- Hasanabad-e Chahdegan Location within Iran
- Coordinates: 28°50′01″N 59°15′02″E﻿ / ﻿28.83361°N 59.25056°E
- Country: Iran
- Province: Kerman
- County: Fahraj
- District: Negin Kavir
- Rural District: Chahdegal

Population (2016)
- • Total: 53
- Time zone: UTC+3:30 (IRST)

= Hasanabad-e Chahdegan =

Village in Kerman province, Iran

Hasanabad-e Chahdegan (حسن‌آباد چاهدگان) (Note: Also romanized as Hasanabad-e Chah Degan and Ḩasanābād-e Chāh Degān; also known as Ḩasanābād, Ḩasanābād-e Chāh Degāl (حسن‌آباد چاهدگال), and Ḩasanābād-e Chāheh Gol) is a village in, and the capital of, Chahdegal Rural District of Negin Kavir District, Fahraj County, Kerman province, Iran.

==Demographics==
===Population===
At the time of the 2006 National Census, the village's population was 372 in 76 households, when it was in the former Rigan District of Bam County.
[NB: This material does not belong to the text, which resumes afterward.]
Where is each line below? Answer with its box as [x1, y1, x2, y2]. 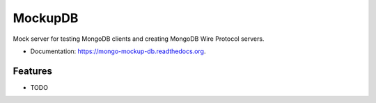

The following census in 2011 counted 131 people in 29 households, by which time the rural district had been separated from the county in the establishment of Fahraj County. The rural district was transferred to the new Negin Kavir District. The 2016 census measured the population of the village as 53 people in 16 households.